From approximately 3 weeks of development the initial relatively simple larval network of intracranial lymphatic vessels found along the caudal margin of the optic tecta and cerebellum (Fig. 4C,G,K) grows rostrally and elaborates into a much more complex juvenile and adult intracranial lymphatic vascular system, as visualized by confocal imaging of the intact dorsal heads of casper Tg(mrc1a:egfp)^y251 transgenic zebrafish (Fig. 6A–D). In a 30 dpf/16 mm animal rostral projections are observed just beginning to emerge from the larval intracranial lymphatics (Fig. 6A), while in a slightly more developed 40 dpf/17 mm animal the rostral projections are extended branches curving around the cerebellum toward the dorsal midline (Fig. 6B). In a 41 dpf/19 mm animal the lymphatics form a network circumscribing and also beginning to cross the dorsal surface of the cerebellum, and also extending rostrally between the optic tecta on either side of the midline dural sinus (Fig. 6C). An even more elaborate network can be seen in a 45 dpf/24 mm animal, with intracranial vessels further extending across the optic tecta and elsewhere (Fig. 6D). Although the complete network of intracranial lymphatics become difficult to image through the skull after the first 1–1/2 months of development, the intracranial lymphatics in older animals appear very similar to the network observed in 1–1/2 month old animals, albeit with somewhat increasing complexity (data not shown). Higher magnification imaging of developing juvenile lymphatics suggests that the elaborate rostral lymphatics grow via both sprouting lymphangiogenesis and formation and fusion of locally developing small lymphatic cell clusters/sacs (Fig. 6E–H).

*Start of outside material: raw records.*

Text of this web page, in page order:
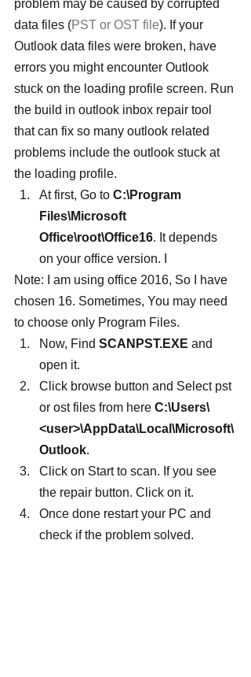
problem may be caused by corrupted
data files (PST or OST file). If your
Outlook data files were broken, have
errors you might encounter Outlook
stuck on the loading profile screen. Run
the build in outlook inbox repair tool
that can fix so many outlook related
problems include the outlook stuck at
the loading profile.
At first, Go to C:\Program
Files\Microsoft
Office\root\Office16. It depends
on your office version. I
Note: I am using office 2016, So I have
chosen 16. Sometimes, You may need
to choose only Program Files.
Now, Find SCANPST.EXE and
open it.
Click browse button and Select pst
or ost files from here C:\Users\
<user>\AppData\Local\Microsoft\
Outlook.
Click on Start to scan. If you see
the repair button. Click on it.
Once done restart your PC and
check if the problem solved.
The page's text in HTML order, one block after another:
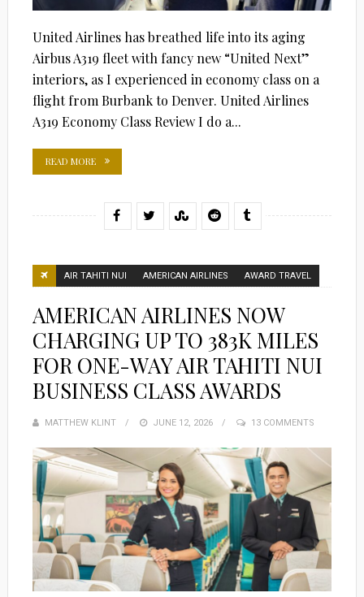
United Airlines has breathed life into its aging
Airbus A319 fleet with fancy new “United Next”
interiors, as I experienced in economy class on a
flight from Burbank to Denver. United Airlines
A319 Economy Class Review I do a...
READ MORE
AIR TAHITI NUI AMERICAN AIRLINES AWARD TRAVEL
AMERICAN AIRLINES NOW
CHARGING UP TO 383K MILES
FOR ONE-WAY AIR TAHITI NUI
BUSINESS CLASS AWARDS
MATTHEW KLINT
POSTED
JUNE 12, 2026 13 COMMENTS

Fig. 6. Later development of intracranial lymphatics in juvenile zebrafish.

A-D. Colored confocal images of mrc1a:egfp+ FGPs (white, uncolored) and intracranial lymphatic vessels (colored green) in the dorsal heads of 30 dpf/16 mm (A), 40 dpf/17 mm (B), 41 dpf/19 mm (C), and 45 dpf/24 mm (D) Tg(mrc1a:egfp)^y251 transgenic zebrafish. E-H. Colored confocal images of mrc1a:egfp+ FGPs and the primary intracranial lymphatic plexus (white, uncolored), sprouting intracranial lymphatic vessels (colored blue) and lymphatic sacs (colored green) in the dorsal head of a 15 dpf/6.7 mm Tg(mrc1a:egfp)^y251 transgenic zebrafish (E), Higher magnification view of the boxed region in panel E, showing sprouting intracranial lymphatics (arrows) (F), and a 17 dpf/8 mm Tg(mrc1a:egfp)^y251 transgenic zebrafish (G) with higher magnification view of the boxed region in panel G, showing presumptive lymphatic sacs fusing with the growing lymphatic vessels (arrows) (H). Scale Bars: 250 um. (dpf- days post fertilization, mm-millimeters, mrc1a- mannose receptor C type 1a, GFP- green fluorescent protein)

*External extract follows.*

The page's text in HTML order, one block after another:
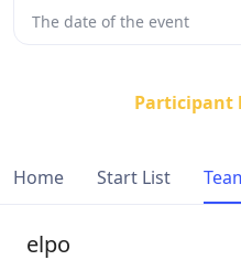
The date of the event
Participant
Home Start List
elpo

We continued to evaluate the intracranial lymphatic network throughout the lifespan of the zebrafish to determine if there were any major morphological changes to the network as the zebrafish age. We removed and imaged the inside if the skull of Tg(−5.2lyve1b:DsRed)^nz101 zebrafish (Online Fig. VI A) at three different ages, 4.5 months (n = 6), 22 months (n = 4), and 36 months (n = 6) (Online Fig. VI C–E) and the lymphatic area in the imaging field was calculated (Online Fig. VI F–H). The average lymphatic area was compared between the three different age groups and no significant differences were found (Online Fig. VI B). This result differs from the regression of mouse intracranial lymphatic vessels seen with advanced age³.

Immune cell trafficking in meningeal lymphatic vessels.

In addition to draining interstitial fluid, lymphatic vessels have an important function in trafficking of immune cells. We carried out time-lapse confocal imaging of the intact dorsal heads of living casper Tg(mrc1a:egfp)^y251, Tg(lyz:DsRed2)^nz50 double-transgenic zebrafish to observe whether lyz:dsred+ neurotrophils could be seen transiting through and/or across the walls of mrc1a+ intracranial lymphatics. Live imaging of lymphatic vessels running along the boundary of the cerebellum and optic tectum inside the meninges of an adult casper double transgenic animal (Fig. 7A–C) reveals neutrophils moving slowly through the lymphatic vessels (Fig. 7D–F, Online Video VII), in contrast to the very rapid movement of neutrophils through nearby blood vessels (Online Video VII). In addition to moving through the lymphatics, neutrophils can also occasionally be observed transmigrating from the meningeal interstitial spaces through the lymphatic endothelial wall (Fig. 7G–K, Online Video VIII). Intracranial (Fig. 7L) and external superficial (Fig. 7M) lymphatic vessels both contain abundant numbers of neutrophils. These data suggest that zebrafish intracranial lymphatics play an important role in immune protection of the brain, as has been suggested for mammalian meningeal lymphatics.

Fig. 7. Immune cell trafficking in zebrafish intracranial lymphatics.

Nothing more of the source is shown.